Für wie wichtig hältst Du es, dass sich auch Unternehmen bei potentiellen Bewerber:innen als familienfreundlich präsentieren und wie können sie das tun?

Ich erlebe Gott sei Dank, dass die Familienfreundlichkeit immer wichtiger wird. Nicht zuletzt, weil es mehr und mehr ein „Elternthema“ und nicht nur ein Thema von uns Frauen ist. Gerade in Branchen, in denen der Fachkräftemangel extrem zu spüren ist, gibt es da heute für Unternehmen eigentlich gar keine Wahl mehr – und das ist gut so! Entscheidend hierbei ist natürlich, dass das nicht nur ein reines „Branding-Thema“ ist, es muss dann auch die passende Unternehmenskultur geben. Momentan erlebe ich noch häufig, dass viel Versprochen wird, es in der Umsetzung dann aber doch immer noch harkt. Und tatsächlich denke ich, dass der Prozess im Unternehmen oft zu stark auf die Frauen ausgerichtet ist. Wenn wir bedenken, dass für jeden Mann der 6 Monate Elternzeit nimmt eine Frau früher wieder in den Job zurück kehren kann, dann sollten Unternehmen anfangen, die Männer dabei zu unterstützen in Elternzeit zu gehen. Auch bei uns war es so, dass das Thema Elternzeit für mich viel einfacher „durchzubringen“ war als für meinen Partner.

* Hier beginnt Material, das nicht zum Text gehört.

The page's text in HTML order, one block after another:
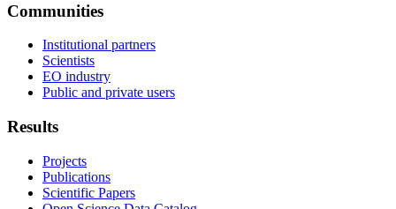
Communities
Institutional partners
Scientists
EO industry
Public and private users
Results
Projects
Publications
Scientific Papers
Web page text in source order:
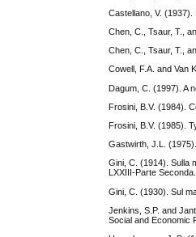
Castellano, V. (1937).
Chen, C., Tsaur, T.,
Chen, C., Tsaur, T.,
Cowell, F.A. and Van
Dagum, C. (1997). A
Frosini, B.V. (1984).
Frosini, B.V. (1985).
Gastwirth, J.L.
Gini, C. (1914). Sulla
LXXIII-Parte Seconda.
Gini, C. (1930). Sul
Jenkins, S.P. and
Social and Economic
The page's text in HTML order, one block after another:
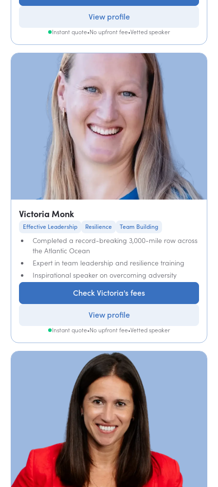
View profile
Instant quote•No upfront fee•Vetted speaker
Victoria Monk
Effective Leadership Resilience Team Building
Completed a record-breaking 3,000-mile row across
the Atlantic Ocean
Expert in team leadership and resilience training
Inspirational speaker on overcoming adversity
Check Victoria's fees
View profile
Instant quote•No upfront fee•Vetted speaker
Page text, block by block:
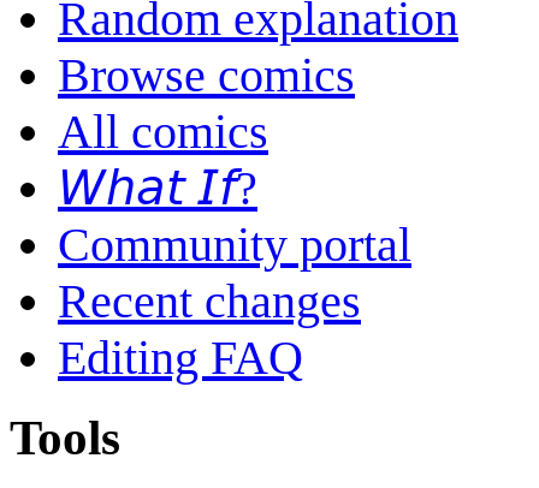
Random explanation
Browse comics
All comics
𝘞𝘩𝘢𝘵 𝘐𝘧?
Community portal
Recent changes
Editing FAQ
Tools
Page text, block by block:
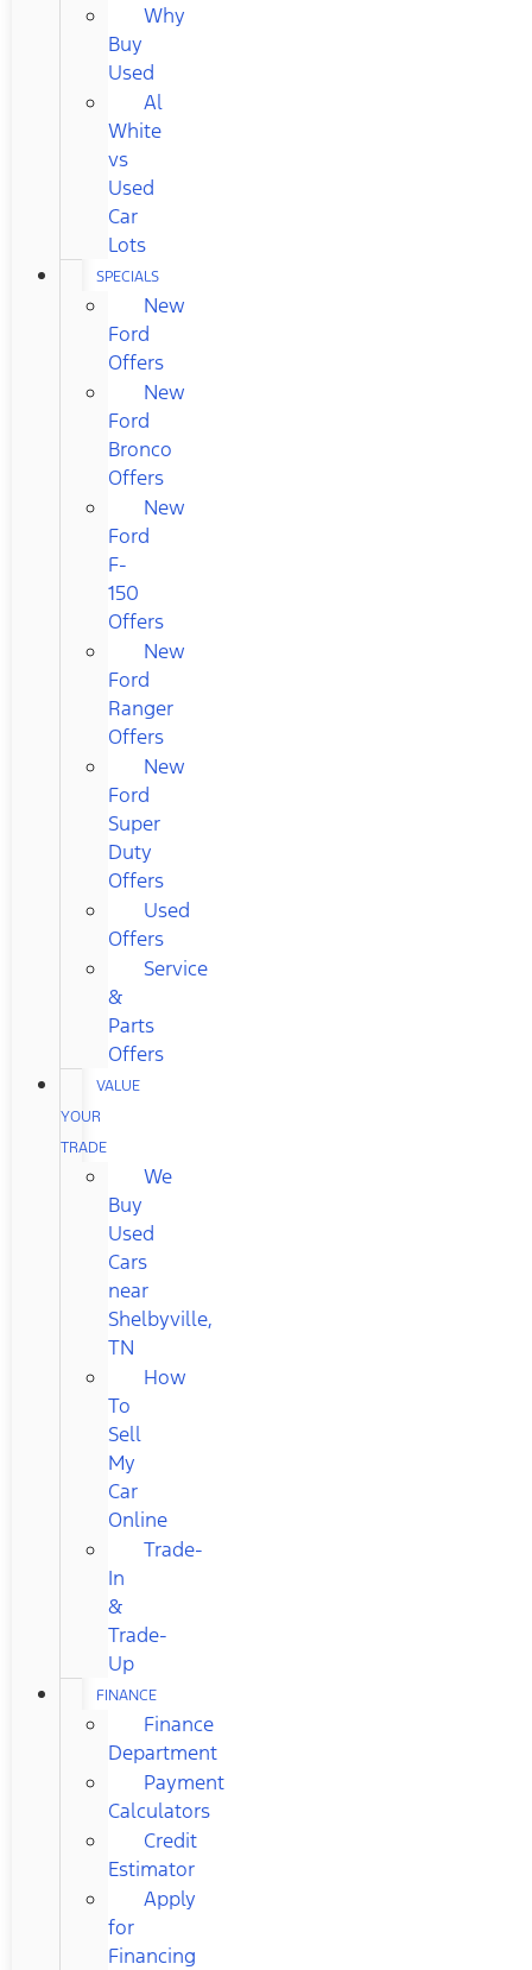
Why
Buy
Used
Al
White
vs
Used
Car
Lots
SPECIALS
New
Ford
Offers
New
Ford
Bronco
Offers
New
Ford
F-
150
Offers
New
Ford
Ranger
Offers
New
Ford
Super
Duty
Offers
Used
Offers
Service
&
Parts
Offers
VALUE
YOUR
TRADE
We
Buy
Used
Cars
near
Shelbyville,
TN
How
To
Sell
My
Car
Online
Trade-
In
&
Trade-
Up
FINANCE
Finance
Department
Payment
Calculators
Credit
Estimator
Apply
for
Financing
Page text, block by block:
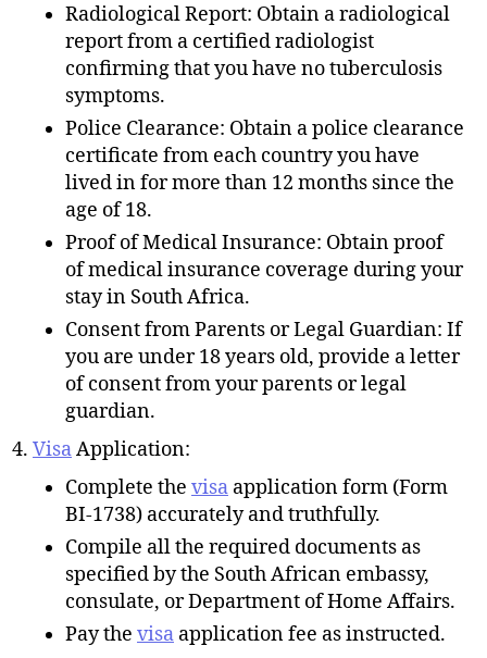
Radiological Report: Obtain a radiological
report from a certified radiologist
confirming that you have no tuberculosis
symptoms.
Police Clearance: Obtain a police clearance
certificate from each country you have
lived in for more than 12 months since the
age of 18.
Proof of Medical Insurance: Obtain proof
of medical insurance coverage during your
stay in South Africa.
Consent from Parents or Legal Guardian: If
you are under 18 years old, provide a letter
of consent from your parents or legal
guardian.
VisaApplication:
Complete the visa application form (Form
BI-1738) accurately and truthfully.
Compile all the required documents as
specified by the South African embassy,
consulate, or Department of Home Affairs.
Pay the visa application fee as instructed.
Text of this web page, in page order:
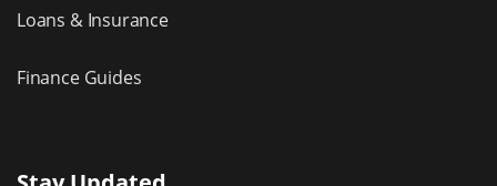
Loans & Insurance
Finance Guides
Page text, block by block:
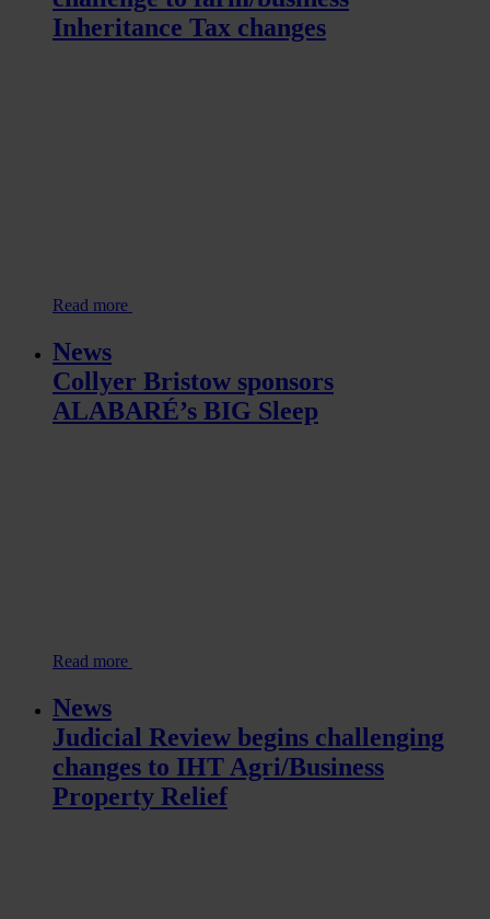
Inheritance Tax changes
Read more
News
Collyer Bristow sponsors
ALABARÉ’s BIG Sleep
Read more
News
Judicial Review begins challenging
changes to IHT Agri/Business
Property Relief
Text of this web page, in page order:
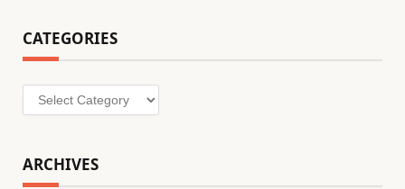
CATEGORIES
Categories
ARCHIVES
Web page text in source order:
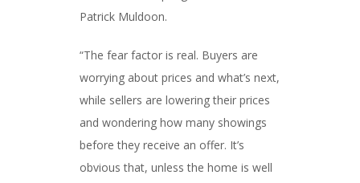
Patrick Muldoon.
“The fear factor is real. Buyers are
worrying about prices and what’s next,
while sellers are lowering their prices
and wondering how many showings
before they receive an offer. It’s
obvious that, unless the home is well
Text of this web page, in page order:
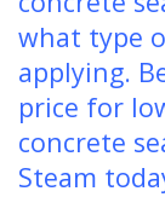
what type
applying.
price for
concrete
Steam
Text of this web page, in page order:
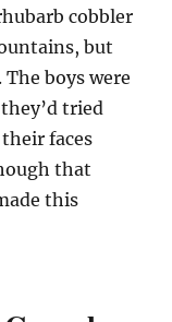
cobbler
but
boys were
tried
faces
that
this
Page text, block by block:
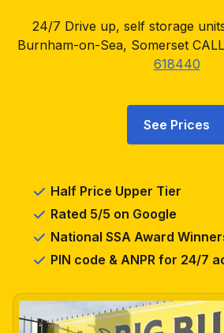
24/7 Drive up, self storage
Burnham-on-Sea, Somerset
618440
See Prices
Half Price Upper Tier
Rated 5/5 on Google
National SSA Award
PIN code & ANPR for 24/7
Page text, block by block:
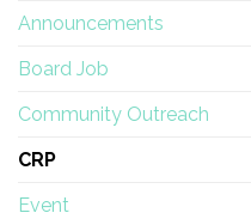
Announcements
Board Job
Community Outreach
CRP
Event
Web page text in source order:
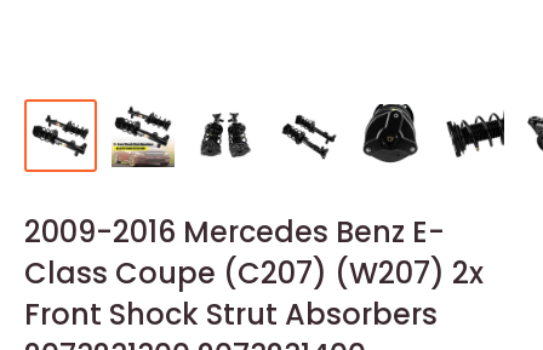
2009-2016 Mercedes Benz E-
Class Coupe (C207) (W207) 2x
Front Shock Strut Absorbers
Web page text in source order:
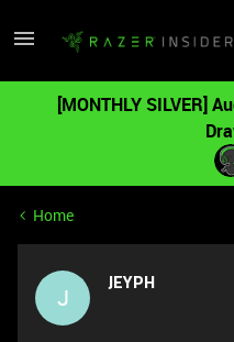
[MONTHLY SILVER]
Home
J JEYPH
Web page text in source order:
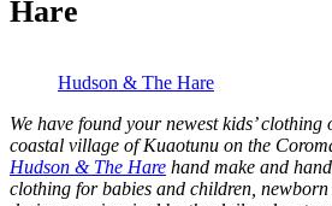
Hare
Hudson & The Hare
We have found your newest kids’ clothing
coastal village of Kuaotunu on the
Hudson & The Hare hand make and
clothing for babies and children,
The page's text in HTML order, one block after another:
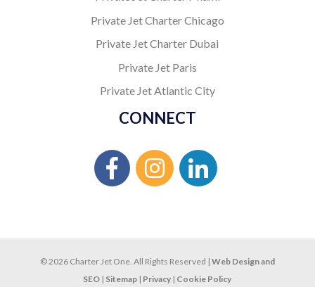
Private Jet Charter Chicago
Private Jet Charter Dubai
Private Jet Paris
Private Jet Atlantic City
CONNECT
© 2026 Charter Jet One. All Rights Reserved | Web Design and
SEO | Sitemap | Privacy | Cookie Policy
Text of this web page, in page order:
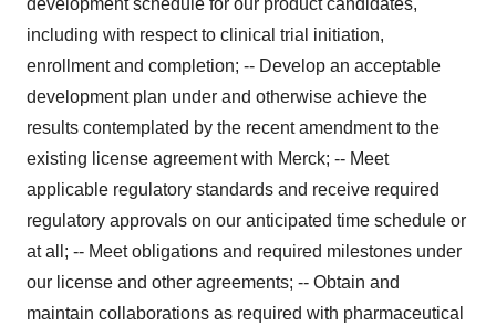
development schedule for our product candidates,
including with respect to clinical trial initiation,
enrollment and completion; -- Develop an acceptable
development plan under and otherwise achieve the
results contemplated by the recent amendment to the
existing license agreement with Merck; -- Meet
applicable regulatory standards and receive required
regulatory approvals on our anticipated time schedule or
at all; -- Meet obligations and required milestones under
our license and other agreements; -- Obtain and
maintain collaborations as required with pharmaceutical
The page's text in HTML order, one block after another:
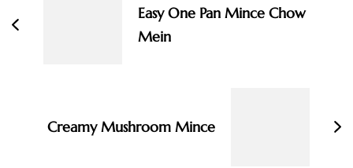
Easy One Pan Mince Chow
Mein
Creamy Mushroom Mince
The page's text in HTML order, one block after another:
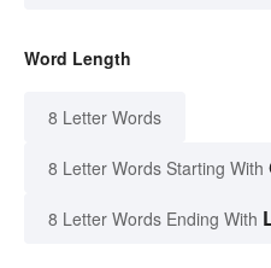
Word Length
8 Letter Words
8 Letter Words Starting With
8 Letter Words Ending With
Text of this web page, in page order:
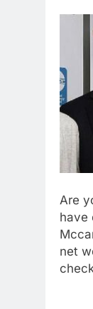
Are
have
net
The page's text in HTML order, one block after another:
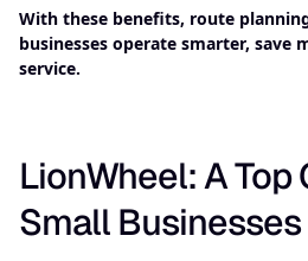
With these benefits, route
businesses operate smarter, save
service.
LionWheel: A
Small Businesses
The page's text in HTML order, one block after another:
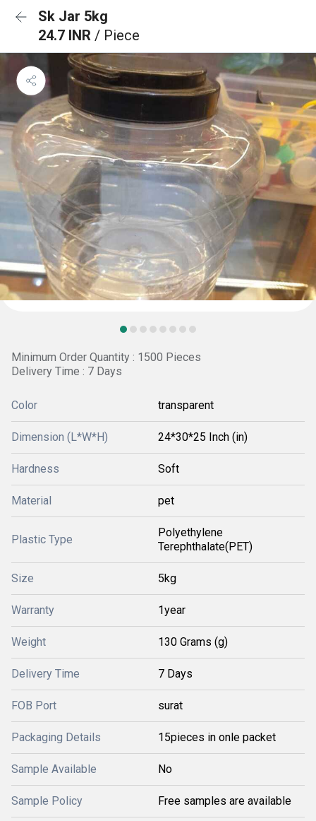
Sk Jar 5kg
24.7 INR / Piece
Minimum Order Quantity : 1500 Pieces
Delivery Time : 7 Days
Color transparent
Dimension (L*W*H) 24*30*25 Inch (in)
Hardness Soft
Material pet
Plastic Type
Polyethylene
Terephthalate(PET)
Size 5kg
Warranty 1year
Weight 130 Grams (g)
Delivery Time 7 Days
FOB Port surat
Packaging Details 15pieces in onle packet
Sample Available No
Sample Policy Free samples are available
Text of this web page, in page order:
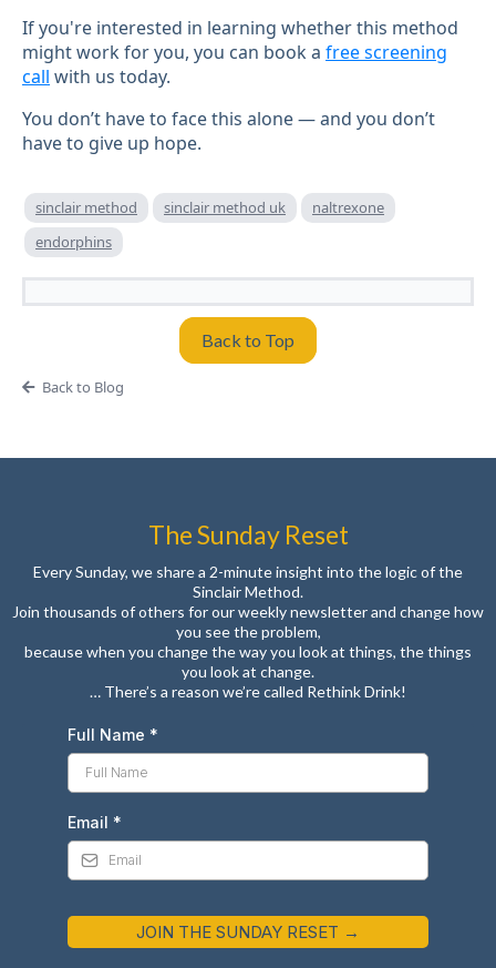
If you're interested in learning whether this method
might work for you, you can book a free screening
call with us today.
You don’t have to face this alone — and you don’t
have to give up hope.
sinclair method sinclair method uk
naltrexone
endorphins
Back to Top
Back to Blog
The Sunday Reset
Every Sunday, we share a 2-minute insight into the logic of the
Sinclair Method.
Join thousands of others for our weekly newsletter and change how
you see the problem,
because when you change the way you look at things, the things
you look at change.
… There’s a reason we’re called Rethink Drink!
Full Name *
Email *
JOIN THE SUNDAY RESET →
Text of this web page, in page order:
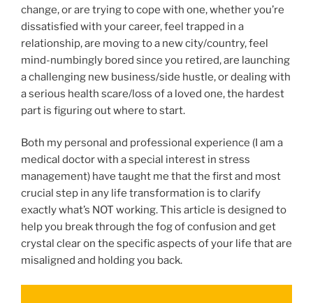
change, or are trying to cope with one, whether you’re
dissatisfied with your career, feel trapped in a
relationship, are moving to a new city/country, feel
mind-numbingly bored since you retired, are launching
a challenging new business/side hustle, or dealing with
a serious health scare/loss of a loved one, the hardest
part is figuring out where to start.
Both my personal and professional experience (I am a
medical doctor with a special interest in stress
management) have taught me that the first and most
crucial step in any life transformation is to clarify
exactly what’s NOT working. This article is designed to
help you break through the fog of confusion and get
crystal clear on the specific aspects of your life that are
misaligned and holding you back.
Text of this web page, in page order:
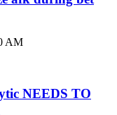
AM
NEEDS TO
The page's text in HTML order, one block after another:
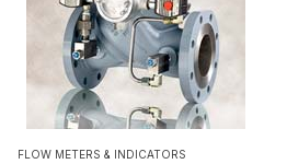
FLOW METERS & INDICATORS
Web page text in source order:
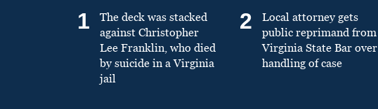
1
The deck was stacked
against Christopher
Lee Franklin, who died
by suicide in a Virginia
jail
2
Local attorney gets
public reprimand from
Virginia State Bar over
handling of case
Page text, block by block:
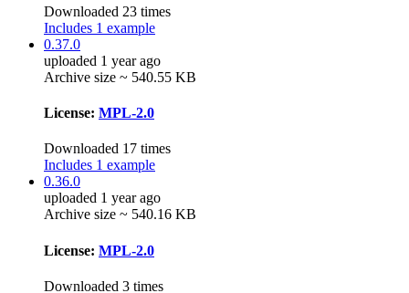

Letzter Punkt: Welche Karrieretipps würdest du Müttern unserer Community mitgeben, die kurz vor dem Wiedereinstieg stehen oder sich bewerben?

Ein paar habe ich ja in den vorherigen Antworten bereits gegeben: Der für mich wichtigste Punkt ist, dass wir an unserer inneren Haltung arbeiten. Empfinde ich – einem potenziellen Arbeitgeber gegenüber – die Elternschaft oder Elternzeit als „Makel“ im Lebenslauf, dann strahle ich das leider oft auch aus. Wir sollten damit genauso selbstverständlich umgehen wie unsere männlichen Kollegen. Und Fragen nach „wer betreut denn dann das Kind, wenn Sie arbeiten?“ darf man auch gerne mal mit „wer macht das denn bei Ihnen?“ oder „stellen Sie diese Frage auch männlichen Bewerbern standardmäßig? Wenn ja, beantworte ich Sie ihnen gerne, wenn nein, gehen sie davon aus: für mein Kind ist gesorgt!“ beantworten.